» **TASK**: Go through the data below. Pull out every line that has the word "iPhone".

» **AVAILABLE DATA**:
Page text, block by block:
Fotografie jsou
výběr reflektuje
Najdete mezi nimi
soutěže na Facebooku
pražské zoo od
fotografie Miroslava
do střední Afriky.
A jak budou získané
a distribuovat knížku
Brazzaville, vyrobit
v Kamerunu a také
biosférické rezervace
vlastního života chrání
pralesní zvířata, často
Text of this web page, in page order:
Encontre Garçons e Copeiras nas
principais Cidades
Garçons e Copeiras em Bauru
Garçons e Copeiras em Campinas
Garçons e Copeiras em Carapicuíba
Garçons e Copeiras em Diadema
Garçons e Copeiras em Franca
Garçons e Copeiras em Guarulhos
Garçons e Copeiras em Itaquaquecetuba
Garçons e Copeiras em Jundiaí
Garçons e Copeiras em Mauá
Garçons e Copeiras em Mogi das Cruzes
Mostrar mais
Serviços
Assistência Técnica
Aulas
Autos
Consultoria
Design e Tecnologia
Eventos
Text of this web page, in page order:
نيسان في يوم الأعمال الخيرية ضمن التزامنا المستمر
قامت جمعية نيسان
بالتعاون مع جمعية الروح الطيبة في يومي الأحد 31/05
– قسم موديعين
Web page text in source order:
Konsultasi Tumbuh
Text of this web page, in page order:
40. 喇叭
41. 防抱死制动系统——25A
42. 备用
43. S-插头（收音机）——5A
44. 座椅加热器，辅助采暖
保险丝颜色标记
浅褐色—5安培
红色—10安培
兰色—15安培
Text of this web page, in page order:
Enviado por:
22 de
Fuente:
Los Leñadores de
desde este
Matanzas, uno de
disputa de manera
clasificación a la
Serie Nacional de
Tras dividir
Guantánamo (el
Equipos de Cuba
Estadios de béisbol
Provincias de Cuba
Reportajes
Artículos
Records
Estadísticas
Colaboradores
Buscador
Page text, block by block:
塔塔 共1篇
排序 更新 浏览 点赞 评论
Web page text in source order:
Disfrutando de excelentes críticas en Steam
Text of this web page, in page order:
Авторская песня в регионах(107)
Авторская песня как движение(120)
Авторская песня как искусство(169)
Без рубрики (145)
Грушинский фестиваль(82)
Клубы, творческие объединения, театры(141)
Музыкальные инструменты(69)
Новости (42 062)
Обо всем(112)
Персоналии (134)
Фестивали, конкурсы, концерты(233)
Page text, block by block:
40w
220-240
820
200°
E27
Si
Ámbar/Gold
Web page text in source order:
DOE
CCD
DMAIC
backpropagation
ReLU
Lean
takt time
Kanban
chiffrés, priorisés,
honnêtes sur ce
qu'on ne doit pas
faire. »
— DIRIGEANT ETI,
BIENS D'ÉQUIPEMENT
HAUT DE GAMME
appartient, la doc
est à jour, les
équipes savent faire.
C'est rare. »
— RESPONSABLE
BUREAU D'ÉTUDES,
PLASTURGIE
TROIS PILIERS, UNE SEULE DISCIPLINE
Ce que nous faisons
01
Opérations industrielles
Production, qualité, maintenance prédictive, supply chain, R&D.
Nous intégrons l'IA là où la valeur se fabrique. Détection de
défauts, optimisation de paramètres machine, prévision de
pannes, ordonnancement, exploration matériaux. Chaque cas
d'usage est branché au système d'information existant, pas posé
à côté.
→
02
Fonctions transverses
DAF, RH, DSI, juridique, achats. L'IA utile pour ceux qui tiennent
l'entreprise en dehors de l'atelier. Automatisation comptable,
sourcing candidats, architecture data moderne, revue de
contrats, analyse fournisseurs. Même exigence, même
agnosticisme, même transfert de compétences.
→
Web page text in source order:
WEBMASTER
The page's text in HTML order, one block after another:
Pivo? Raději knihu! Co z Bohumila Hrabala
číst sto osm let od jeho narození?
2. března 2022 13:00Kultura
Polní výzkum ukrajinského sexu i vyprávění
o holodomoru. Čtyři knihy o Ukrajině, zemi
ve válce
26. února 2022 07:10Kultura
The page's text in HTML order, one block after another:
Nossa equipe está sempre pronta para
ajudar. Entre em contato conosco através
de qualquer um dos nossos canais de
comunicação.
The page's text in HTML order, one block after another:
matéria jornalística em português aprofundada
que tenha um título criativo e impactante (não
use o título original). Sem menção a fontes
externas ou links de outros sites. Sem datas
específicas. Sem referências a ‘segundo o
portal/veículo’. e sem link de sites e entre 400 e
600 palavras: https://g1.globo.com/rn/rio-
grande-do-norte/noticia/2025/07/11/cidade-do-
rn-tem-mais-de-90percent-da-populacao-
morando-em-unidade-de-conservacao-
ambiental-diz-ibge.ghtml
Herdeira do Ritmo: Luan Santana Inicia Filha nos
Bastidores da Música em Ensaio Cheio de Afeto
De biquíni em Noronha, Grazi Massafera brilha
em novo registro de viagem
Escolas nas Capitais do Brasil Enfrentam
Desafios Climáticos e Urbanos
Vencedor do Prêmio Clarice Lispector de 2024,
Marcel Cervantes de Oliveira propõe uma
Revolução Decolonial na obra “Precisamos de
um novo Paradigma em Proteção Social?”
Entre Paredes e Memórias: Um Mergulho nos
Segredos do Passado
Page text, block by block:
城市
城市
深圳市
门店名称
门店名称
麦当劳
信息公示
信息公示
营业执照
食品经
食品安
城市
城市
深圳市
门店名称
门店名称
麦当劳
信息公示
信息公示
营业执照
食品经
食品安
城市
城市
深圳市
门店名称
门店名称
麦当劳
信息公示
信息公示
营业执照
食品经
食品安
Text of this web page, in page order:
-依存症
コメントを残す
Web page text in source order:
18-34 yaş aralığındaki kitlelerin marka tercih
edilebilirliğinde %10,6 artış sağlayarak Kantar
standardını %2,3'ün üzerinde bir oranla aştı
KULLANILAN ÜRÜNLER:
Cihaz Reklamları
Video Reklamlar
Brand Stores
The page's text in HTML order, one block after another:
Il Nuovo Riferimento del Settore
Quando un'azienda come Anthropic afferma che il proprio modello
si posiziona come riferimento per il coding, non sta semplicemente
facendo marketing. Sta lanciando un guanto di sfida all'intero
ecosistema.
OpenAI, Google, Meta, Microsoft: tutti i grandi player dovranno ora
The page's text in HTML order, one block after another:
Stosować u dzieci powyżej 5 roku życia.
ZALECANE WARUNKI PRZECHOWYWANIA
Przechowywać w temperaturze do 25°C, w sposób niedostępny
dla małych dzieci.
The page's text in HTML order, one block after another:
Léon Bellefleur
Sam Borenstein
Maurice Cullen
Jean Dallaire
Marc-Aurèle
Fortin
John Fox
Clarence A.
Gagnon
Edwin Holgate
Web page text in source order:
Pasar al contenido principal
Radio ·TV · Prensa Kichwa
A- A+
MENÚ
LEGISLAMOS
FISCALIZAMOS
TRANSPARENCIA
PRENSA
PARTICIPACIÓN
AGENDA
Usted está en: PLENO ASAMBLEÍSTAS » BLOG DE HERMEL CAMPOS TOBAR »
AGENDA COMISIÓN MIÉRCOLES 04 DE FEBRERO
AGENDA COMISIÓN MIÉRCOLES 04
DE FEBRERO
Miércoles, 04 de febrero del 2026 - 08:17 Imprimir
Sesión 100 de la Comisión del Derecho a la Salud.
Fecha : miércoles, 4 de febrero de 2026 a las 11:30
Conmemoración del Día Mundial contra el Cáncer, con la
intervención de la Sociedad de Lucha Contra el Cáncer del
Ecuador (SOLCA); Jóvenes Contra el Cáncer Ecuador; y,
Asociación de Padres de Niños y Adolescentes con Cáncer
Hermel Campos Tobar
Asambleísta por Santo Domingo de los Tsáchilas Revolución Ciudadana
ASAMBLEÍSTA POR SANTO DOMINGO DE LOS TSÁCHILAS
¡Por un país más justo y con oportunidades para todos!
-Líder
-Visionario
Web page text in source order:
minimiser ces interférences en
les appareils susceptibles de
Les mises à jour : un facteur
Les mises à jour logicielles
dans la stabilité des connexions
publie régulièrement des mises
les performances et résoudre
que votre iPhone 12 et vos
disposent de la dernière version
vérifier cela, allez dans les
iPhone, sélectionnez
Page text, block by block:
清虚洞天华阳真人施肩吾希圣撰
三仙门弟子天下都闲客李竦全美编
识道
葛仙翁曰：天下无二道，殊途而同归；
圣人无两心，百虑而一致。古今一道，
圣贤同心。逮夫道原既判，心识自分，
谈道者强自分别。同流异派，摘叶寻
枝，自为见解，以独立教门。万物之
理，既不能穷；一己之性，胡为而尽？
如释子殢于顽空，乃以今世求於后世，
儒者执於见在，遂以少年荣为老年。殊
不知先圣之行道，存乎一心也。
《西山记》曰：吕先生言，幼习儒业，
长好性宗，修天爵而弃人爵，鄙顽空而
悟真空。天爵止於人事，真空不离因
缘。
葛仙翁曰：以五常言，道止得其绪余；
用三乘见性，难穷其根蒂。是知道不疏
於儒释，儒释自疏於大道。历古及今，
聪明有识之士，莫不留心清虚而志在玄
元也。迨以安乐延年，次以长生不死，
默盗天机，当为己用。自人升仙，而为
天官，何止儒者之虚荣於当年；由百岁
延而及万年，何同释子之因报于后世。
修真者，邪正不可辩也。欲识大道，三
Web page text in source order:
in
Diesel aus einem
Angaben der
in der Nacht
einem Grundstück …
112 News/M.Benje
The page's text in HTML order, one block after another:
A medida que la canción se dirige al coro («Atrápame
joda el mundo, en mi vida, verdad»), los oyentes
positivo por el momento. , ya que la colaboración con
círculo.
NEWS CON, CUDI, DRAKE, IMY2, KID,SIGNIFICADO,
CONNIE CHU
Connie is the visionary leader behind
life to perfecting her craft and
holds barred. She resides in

» **THE ANSWER**:
que votre iPhone 12 et vos
iPhone, sélectionnez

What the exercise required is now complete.